Pants down, hands up
Cops: Hub lawyer busted with Mass and Cass prostitute
A big-time Boston attorney who once enforced the law is accused of breaking it this week when he allegedly was caught literally with his pants down on Methadone Mile with a prostitute — and then asking for “lenience and consideration” after the $40 sex act.
Bruce Singal, 73, allegedly told cops that he was a lawyer — but couldn’t get out of the arrest, according to the police narrative.
He ultimately asked to speak to a police supervisor, according to the police report — but when he further asked for “lenience and consideration,” he ended up just being chastened by police officers, who “reiterated the severity of the issue that has plagued not only this immediate area but the effect it has on victims nationwide.”
According to the police documents, cops trying to cut down on the common practice of prostitution at Mass and Cass were surveilling on Wednesday evening shortly before 7 p.m. an area where the sex workers — many of whom are thought to be trafficked — meet johns. The cops saw a woman “known to the commonwealth” meet a man on Allerton Street in the troubled neighborhood where drug use and dealing abound.
The woman hopped into a 2019 Infiniti sedan and the cops followed it to the South Bay shopping center parking garage, where the car stopped, according to the report, even though “the garage was busy with both pedestrian and vehicle traffic.”
“As (a cop, name redacted) approached the vehicle he could clearly observe through the unobstructed vehicle windows the female in the front seat who was leaning over to the drivers lap area with her head moving in a upward and downward motion,” the police wrote.
Police walked over to the car, where they found the man, who they soon identified as Singal, with his pants “down around his mid thighs,” otherwise exposed, according to documents.
The woman told police he paid her $40 for the “commercial sex,” the report states. She was not arrested, but taken in to be connected with services.
“Mr. Singal stated that he understood and repeatedly asked for lenience and consideration,” police wrote of the lawyer from Newton as cops confronted him. “Mr. Singal stated that he is an Attorney and that he understood the significance or our efforts to combat such activity.”
That’s when Singal asked for a supervisor — and asked that commanding officer for leniency, too. He didn’t get any, per the report.
Authorities confirmed that this Singal was in fact the Hinckley Allen litigation partner. He was arraigned Thursday at district court in Roxbury, where he’s next due to appear May 19. His arrest was first reported by the blog Live Boston 617.

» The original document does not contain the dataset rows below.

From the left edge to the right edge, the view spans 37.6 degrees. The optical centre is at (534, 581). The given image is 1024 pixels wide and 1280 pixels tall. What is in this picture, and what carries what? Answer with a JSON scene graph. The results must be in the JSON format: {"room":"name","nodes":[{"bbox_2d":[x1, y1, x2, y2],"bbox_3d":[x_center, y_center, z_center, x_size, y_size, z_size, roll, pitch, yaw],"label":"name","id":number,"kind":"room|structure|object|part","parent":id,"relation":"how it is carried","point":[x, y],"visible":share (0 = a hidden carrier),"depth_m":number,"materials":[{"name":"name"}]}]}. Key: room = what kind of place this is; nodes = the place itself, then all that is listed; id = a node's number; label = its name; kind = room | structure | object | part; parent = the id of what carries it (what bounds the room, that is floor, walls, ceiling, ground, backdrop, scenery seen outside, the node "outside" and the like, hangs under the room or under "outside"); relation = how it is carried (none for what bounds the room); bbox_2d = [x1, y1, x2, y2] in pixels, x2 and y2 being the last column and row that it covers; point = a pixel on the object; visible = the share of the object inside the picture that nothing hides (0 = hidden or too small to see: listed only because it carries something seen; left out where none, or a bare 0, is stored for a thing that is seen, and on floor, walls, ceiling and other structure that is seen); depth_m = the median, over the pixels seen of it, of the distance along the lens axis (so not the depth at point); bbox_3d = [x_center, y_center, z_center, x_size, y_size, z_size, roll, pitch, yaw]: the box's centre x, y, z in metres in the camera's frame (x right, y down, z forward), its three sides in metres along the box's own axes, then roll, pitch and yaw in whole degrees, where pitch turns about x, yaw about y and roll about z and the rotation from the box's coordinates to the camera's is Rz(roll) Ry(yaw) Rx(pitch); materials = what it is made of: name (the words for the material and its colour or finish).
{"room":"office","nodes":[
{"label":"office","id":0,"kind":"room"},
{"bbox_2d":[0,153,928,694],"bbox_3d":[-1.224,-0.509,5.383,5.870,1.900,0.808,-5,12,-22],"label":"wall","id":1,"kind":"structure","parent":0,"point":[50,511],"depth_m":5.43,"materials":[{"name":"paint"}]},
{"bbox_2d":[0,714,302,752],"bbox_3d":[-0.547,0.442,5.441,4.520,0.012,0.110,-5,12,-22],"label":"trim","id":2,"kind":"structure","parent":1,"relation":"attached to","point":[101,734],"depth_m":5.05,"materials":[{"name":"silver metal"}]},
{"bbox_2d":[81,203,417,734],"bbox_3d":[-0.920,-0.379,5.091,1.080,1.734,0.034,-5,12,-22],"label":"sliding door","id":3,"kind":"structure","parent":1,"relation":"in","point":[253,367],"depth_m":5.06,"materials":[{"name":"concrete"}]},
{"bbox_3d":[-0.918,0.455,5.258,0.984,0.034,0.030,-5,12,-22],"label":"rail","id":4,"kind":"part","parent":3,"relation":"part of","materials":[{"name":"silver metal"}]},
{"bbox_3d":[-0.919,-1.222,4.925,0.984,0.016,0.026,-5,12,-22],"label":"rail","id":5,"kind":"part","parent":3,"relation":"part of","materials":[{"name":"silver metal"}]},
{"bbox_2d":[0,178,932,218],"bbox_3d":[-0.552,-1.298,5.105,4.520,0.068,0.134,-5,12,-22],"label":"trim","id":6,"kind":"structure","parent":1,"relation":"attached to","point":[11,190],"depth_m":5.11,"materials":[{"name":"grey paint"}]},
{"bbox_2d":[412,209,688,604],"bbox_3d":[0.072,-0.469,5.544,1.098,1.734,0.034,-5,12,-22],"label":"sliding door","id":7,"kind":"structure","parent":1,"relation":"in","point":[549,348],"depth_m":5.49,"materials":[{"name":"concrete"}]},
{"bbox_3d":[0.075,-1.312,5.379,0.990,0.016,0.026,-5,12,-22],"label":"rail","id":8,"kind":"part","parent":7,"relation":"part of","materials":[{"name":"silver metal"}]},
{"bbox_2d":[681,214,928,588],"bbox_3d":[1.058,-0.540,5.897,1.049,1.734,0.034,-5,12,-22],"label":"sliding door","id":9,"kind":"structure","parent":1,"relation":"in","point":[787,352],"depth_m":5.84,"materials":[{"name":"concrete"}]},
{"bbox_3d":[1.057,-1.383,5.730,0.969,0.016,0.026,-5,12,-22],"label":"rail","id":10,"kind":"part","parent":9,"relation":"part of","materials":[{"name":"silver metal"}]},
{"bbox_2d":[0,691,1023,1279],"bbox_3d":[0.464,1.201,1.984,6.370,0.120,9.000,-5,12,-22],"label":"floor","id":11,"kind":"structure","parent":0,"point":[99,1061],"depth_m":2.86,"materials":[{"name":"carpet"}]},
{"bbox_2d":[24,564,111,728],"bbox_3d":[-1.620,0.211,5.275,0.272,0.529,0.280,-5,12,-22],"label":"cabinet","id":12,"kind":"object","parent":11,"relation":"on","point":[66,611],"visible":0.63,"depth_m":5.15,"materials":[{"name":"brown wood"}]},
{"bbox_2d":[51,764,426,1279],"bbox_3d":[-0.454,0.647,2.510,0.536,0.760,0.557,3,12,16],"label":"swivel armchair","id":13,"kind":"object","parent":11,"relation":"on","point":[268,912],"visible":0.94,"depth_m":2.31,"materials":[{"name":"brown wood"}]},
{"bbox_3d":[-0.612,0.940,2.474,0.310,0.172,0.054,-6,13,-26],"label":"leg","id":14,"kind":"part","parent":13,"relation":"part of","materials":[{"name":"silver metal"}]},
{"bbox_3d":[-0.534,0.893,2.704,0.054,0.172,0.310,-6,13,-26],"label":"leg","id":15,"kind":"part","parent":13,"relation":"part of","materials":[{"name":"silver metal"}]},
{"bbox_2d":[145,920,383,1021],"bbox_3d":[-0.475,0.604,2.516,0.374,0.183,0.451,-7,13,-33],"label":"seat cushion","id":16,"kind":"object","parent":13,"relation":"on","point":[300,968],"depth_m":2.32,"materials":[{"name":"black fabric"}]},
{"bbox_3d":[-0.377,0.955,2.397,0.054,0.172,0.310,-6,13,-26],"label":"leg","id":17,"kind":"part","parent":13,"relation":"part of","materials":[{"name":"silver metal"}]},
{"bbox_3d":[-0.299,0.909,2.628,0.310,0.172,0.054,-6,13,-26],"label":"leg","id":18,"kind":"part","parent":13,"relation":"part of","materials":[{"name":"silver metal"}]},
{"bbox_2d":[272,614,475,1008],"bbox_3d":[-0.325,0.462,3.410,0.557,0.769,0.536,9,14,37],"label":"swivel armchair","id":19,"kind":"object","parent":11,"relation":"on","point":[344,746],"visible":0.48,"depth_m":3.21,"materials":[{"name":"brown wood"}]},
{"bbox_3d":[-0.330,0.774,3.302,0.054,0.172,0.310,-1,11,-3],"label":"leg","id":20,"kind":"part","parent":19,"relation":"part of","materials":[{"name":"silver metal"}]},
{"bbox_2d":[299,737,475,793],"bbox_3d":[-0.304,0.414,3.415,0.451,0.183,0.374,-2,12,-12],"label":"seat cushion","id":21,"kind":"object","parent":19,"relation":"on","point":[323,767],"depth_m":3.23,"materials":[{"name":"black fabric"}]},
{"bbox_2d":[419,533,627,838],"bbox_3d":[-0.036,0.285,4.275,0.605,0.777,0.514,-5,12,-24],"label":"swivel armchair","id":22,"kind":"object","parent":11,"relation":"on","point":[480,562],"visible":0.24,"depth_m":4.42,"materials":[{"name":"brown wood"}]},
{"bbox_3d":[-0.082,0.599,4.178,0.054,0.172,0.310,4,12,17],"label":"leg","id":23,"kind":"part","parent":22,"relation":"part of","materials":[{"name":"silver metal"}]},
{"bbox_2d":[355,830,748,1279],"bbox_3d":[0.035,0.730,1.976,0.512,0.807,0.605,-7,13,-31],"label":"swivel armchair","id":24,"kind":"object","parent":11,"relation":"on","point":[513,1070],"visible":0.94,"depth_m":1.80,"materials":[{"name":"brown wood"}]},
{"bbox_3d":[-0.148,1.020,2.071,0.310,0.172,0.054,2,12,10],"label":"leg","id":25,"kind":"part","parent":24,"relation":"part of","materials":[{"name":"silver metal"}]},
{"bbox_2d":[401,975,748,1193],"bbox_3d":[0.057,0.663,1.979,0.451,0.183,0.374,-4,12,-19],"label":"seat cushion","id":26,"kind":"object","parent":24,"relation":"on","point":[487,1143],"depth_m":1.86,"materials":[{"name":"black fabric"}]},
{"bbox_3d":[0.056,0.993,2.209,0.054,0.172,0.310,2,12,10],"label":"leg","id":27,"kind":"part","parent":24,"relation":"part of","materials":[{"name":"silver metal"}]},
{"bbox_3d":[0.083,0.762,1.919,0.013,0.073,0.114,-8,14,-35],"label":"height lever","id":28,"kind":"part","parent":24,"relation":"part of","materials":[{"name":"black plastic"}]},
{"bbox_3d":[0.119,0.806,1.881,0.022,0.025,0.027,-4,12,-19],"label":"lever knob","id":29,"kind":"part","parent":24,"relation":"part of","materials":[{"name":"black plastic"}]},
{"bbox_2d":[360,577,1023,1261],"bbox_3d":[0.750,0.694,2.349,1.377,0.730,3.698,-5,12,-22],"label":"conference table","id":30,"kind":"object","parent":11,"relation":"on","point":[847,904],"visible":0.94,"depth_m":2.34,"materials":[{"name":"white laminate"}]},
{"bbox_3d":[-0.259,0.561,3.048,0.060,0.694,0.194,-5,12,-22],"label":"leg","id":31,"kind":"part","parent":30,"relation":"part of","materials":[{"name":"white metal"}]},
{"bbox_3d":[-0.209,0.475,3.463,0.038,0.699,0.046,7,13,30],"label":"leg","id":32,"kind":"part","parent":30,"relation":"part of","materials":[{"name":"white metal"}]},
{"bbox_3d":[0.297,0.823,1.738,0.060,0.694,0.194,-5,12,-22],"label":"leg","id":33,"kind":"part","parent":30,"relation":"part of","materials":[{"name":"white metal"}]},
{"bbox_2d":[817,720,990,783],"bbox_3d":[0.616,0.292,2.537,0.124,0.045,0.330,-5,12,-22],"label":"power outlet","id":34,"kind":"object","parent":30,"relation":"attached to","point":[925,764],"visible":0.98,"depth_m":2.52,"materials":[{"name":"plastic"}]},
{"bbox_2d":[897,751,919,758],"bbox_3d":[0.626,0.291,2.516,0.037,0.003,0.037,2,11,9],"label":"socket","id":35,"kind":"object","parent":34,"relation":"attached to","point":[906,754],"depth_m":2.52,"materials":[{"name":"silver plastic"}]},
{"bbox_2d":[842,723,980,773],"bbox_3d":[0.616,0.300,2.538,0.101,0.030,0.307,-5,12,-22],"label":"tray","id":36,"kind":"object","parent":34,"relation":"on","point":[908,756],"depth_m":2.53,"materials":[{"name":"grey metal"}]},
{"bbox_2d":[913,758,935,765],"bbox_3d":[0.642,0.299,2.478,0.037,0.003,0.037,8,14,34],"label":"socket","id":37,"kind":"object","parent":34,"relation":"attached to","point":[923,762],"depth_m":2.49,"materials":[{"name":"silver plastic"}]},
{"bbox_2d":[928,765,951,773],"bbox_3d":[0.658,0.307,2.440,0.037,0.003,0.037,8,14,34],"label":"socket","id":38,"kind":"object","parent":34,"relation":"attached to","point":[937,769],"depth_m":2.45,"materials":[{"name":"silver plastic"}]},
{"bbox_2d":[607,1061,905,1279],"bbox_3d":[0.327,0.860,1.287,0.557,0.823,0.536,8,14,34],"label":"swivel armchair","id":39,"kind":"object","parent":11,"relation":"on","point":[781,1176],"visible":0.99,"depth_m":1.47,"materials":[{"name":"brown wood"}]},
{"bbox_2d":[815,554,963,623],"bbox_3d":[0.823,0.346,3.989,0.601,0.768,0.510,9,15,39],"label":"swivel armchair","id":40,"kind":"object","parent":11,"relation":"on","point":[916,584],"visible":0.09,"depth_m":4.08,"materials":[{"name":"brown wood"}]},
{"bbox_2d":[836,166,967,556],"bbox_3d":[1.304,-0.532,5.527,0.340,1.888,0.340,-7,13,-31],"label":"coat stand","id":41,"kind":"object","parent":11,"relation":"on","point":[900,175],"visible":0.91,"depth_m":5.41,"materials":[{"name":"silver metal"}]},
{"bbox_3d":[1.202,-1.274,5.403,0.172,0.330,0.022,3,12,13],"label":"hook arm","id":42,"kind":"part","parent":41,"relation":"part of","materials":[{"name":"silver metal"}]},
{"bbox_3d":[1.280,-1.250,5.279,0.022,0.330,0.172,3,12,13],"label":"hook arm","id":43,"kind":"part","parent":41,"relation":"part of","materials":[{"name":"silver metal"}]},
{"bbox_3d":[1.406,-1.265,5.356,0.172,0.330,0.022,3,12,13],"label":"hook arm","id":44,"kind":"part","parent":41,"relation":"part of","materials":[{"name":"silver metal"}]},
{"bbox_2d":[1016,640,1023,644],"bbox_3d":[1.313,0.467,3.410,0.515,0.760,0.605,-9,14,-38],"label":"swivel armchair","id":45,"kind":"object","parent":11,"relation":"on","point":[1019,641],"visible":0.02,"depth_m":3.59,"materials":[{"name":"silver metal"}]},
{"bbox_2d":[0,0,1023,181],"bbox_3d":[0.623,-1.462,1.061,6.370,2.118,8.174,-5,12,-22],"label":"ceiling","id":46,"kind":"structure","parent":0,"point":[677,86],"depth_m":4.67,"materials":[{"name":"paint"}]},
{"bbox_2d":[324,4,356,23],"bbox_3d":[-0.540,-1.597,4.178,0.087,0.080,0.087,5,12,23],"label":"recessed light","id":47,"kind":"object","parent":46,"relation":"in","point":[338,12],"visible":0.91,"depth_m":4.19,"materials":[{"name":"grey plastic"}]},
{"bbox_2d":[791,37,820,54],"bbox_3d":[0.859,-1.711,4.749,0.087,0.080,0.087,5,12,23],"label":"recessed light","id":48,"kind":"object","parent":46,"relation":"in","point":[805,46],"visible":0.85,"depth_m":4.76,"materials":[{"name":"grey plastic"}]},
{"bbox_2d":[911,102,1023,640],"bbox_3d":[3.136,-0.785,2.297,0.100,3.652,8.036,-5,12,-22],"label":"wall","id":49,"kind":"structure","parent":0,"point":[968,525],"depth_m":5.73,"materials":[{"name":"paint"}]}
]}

The law firm Hinckley Allen — which by strange coincidence was in the news this week for authoring the bombshell report alleging nightmarishly bad conditions at the Mission Hill Pilot K-8 School — didn’t respond to a request for comment. A message left on the cellphone listed for Singal on the company site similarly went unreturned.

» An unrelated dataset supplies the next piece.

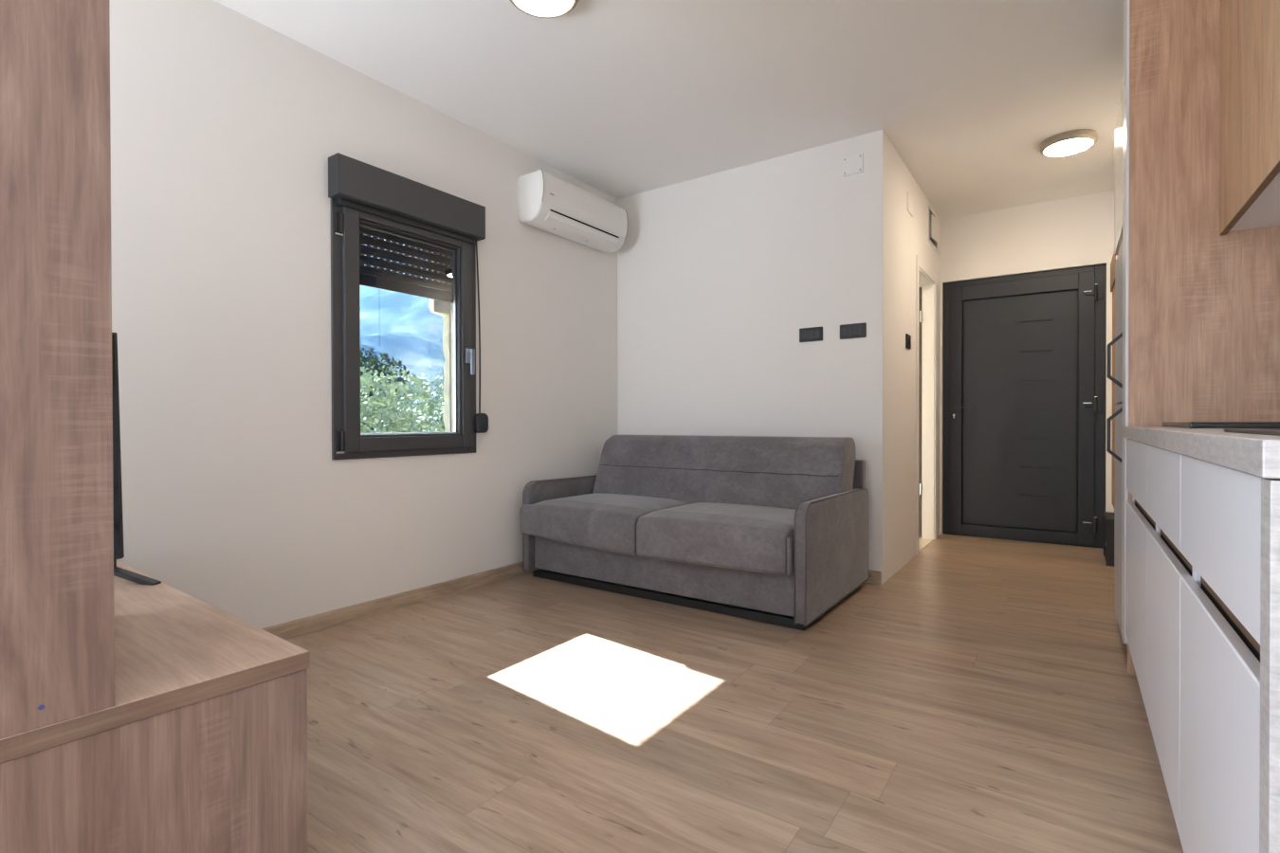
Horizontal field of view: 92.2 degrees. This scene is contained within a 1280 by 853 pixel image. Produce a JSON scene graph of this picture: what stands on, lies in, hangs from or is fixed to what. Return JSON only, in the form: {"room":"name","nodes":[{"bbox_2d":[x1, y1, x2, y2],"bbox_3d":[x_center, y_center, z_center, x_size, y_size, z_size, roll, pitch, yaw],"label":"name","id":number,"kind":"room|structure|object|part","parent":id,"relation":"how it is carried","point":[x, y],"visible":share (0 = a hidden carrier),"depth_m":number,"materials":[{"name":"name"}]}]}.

Singal over the past few years has been a high-profile defense attorney. His photo outside of the federal courthouse made the papers the most in the mid-2010s, when he represented former New England Compounding Center chief Barry Cadden in the tainted-steroid fiasco.
Across his career he’s worked as an assistant U.S. attorney in the 1980s, assistant state attorney general in the 1970s and, per his law firm bio, at one point a Boston College Law professor. He’s not currently listed in the faculty directory for the law school.